57. The method as defined by claim 55, wherein the biological samples are cells transfected with a reporter gene functionally linked to all or part of the promoter of the gene encoding at least one of the PACAP signaling pathway proteins, and step c) comprises measuring the expression of said reporter gene.

58. The method as defined by claim 55, wherein the biological samples are cells expressing the gene encoding at least one of the PACAP signaling pathway proteins, and step c) comprises measuring the expression of said gene.

59. The method as defined by claim 57, in which the cells are cells transformed with a heterologous nucleic acid, encoding at least one of the PACAP signaling pathway proteins.

60. The method as defined by claim 55, wherein the expression of the gene is determined by measuring the amount of transcription of said gene.

61. The method as defined by claim 55, wherein the expression of the gene is determined by measuring the amount of translation of said gene.

62. The method as defined by claim 52, comprises bringing a compound into contact with a at least one of the PACAP signaling pathway proteins and determining the ability of the compound to modulate the PACAP signaling pathway, a difference in activity, compared with a′ control carried out in the absence of the compound, indicating the usefulness of the compound for the preventive or curative treatment of rosacea and/or facial erythema.

63. The method as defined by claim 52, comprising bringing a compound into contact with a at least one of the PACAP signaling pathway proteins and determining the ability of the compound to modulate the PACAP signaling pathway, a difference in activity, compared with a control carried out in the absence of the compound, indicating the usefulness of the compound for the preventive or curative treatment of acne vulgaris, atopic dermatitis, urticaria, keloid or hypertrophic scar formation.

64. A medicament useful for the preventive and/or curative treatment of acne, rosacea, facial erythema, urticaria, atopic dermatitis, keloid and hypertrophic scars, comprising a PACAP signaling pathway modulator obtained by means of the method as defined by claim 52.

65. The medicament as defined by claim 64, in which the modulator is a PACAP signaling pathway-protein inhibitor.

66. The medicament as defined by claim 64, and, in which the modulator is an siRNA.

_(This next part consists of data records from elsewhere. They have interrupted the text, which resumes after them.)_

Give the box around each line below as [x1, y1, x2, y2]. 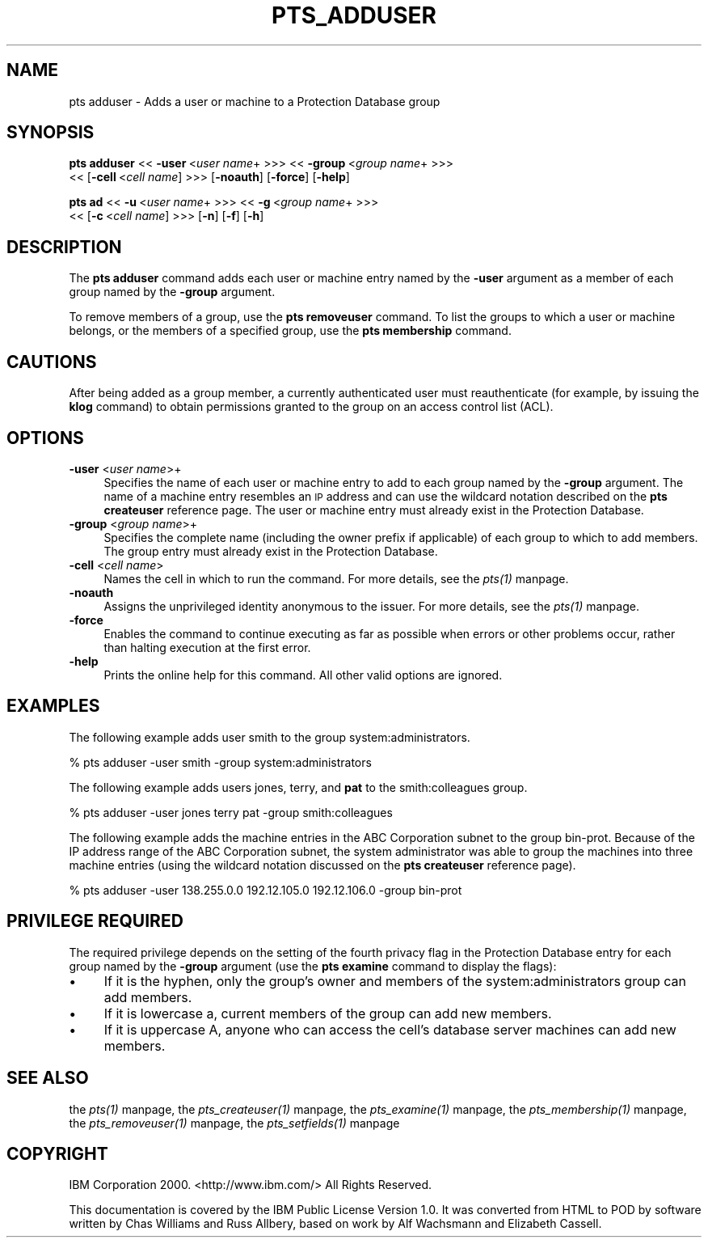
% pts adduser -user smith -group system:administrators [69, 755, 372, 769]
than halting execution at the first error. [103, 640, 311, 654]
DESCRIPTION [6, 236, 122, 257]
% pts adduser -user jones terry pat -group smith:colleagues [69, 805, 393, 819]
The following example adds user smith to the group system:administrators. [69, 730, 470, 744]
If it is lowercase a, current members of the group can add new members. [103, 1005, 552, 1022]
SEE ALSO [6, 1068, 89, 1089]
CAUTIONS [6, 351, 97, 372]

67. An in vitro method for diagnosing or monitoring the progression of an inflammatory skin disease having a neurogenic component in an individual, which comprises comparing the expression or the activity of the PACAP signaling pathway proteins, the expression of its gene or the activity of at least one of its promoters, in a biological sample from an individual, relative to a biological sample from a control individual.

68. The method as defined by claim 67, wherein said inflammatory skin disease is selected from the group consisting of acne, rosacea, facial erythema, urticaria, atopic dermatitis, keloid and hypertrophic scars

69. The method as defined by claim 67, in which the expression of the protein is determined by assaying this protein by immunoassay.

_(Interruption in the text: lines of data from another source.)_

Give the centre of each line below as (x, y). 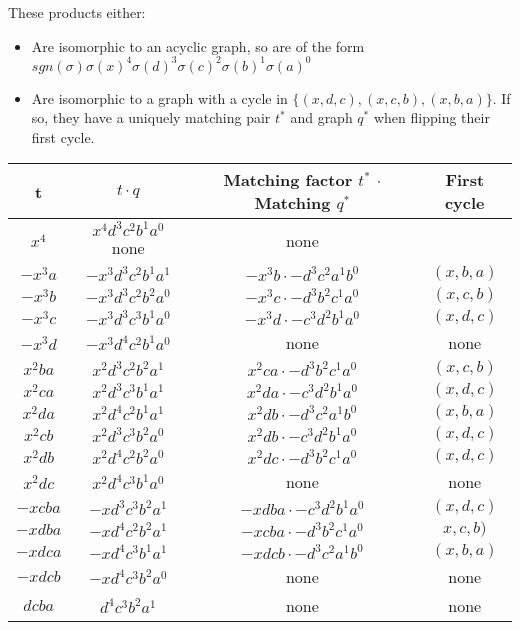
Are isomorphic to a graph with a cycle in (159, 97)
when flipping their (431, 117)
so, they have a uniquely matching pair (151, 117)
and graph (321, 117)
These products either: (77, 12)
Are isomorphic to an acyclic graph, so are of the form (198, 45)
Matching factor (288, 180)

70. The method as defined by claim 67, in which the immunoassay is an ELISA assay.

71. The method as defined by claim 69, in which the expression of the gene is determined by measuring the amount of corresponding mRNA.

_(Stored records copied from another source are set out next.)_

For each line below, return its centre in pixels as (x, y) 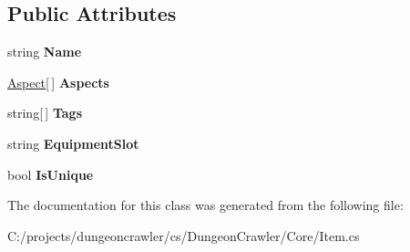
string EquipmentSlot (73, 143)
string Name (45, 52)
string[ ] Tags (45, 113)
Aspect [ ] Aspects (58, 82)
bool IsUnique (51, 174)
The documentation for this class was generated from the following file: (205, 205)
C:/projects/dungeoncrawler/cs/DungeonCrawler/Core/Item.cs (184, 235)
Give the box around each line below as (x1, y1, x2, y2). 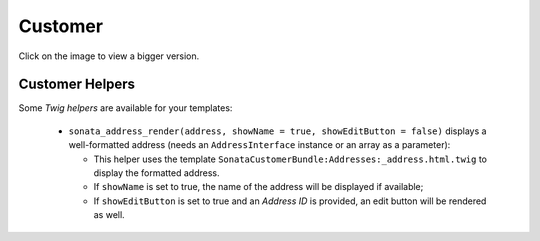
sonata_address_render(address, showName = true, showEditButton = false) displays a (68, 125, 487, 137)
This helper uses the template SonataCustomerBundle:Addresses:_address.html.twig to (93, 153, 487, 165)
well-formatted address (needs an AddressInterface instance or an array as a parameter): (68, 139, 451, 151)
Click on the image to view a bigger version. (18, 50, 200, 62)
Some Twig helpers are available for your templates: (18, 102, 233, 114)
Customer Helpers (18, 76, 135, 93)
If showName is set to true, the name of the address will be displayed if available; (93, 181, 424, 193)
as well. (93, 209, 125, 221)

72. An in vitro method for determining an individual's susceptibility to developing an inflammatory skin disease having a neurogenic component, which comprises comparing the expression or the activity of the PACAP signaling pathway proteins, the expression of its gene or the activity of at least one of its promoters, in a biological sample from an individual, relative to a biological sample from a control individual.

73. The method as defined by claim 72, wherein said inflammatory skin disease is selected from the group consisting of acne, rosacea, facial erythema, urticaria, atopic dermatitis, keloid and hypertrophic scars.

74. The method as defined by claim 72, in which the expression of the protein is determined by assaying this protein by immunoassay.

75. The method as defined by claim 72, in which the immunoassay is an ELISA assay or a radioimmunoassay.

76. The method as defined by claim 72, in which the expression of the gene is determined by measuring the amount of corresponding mRNA.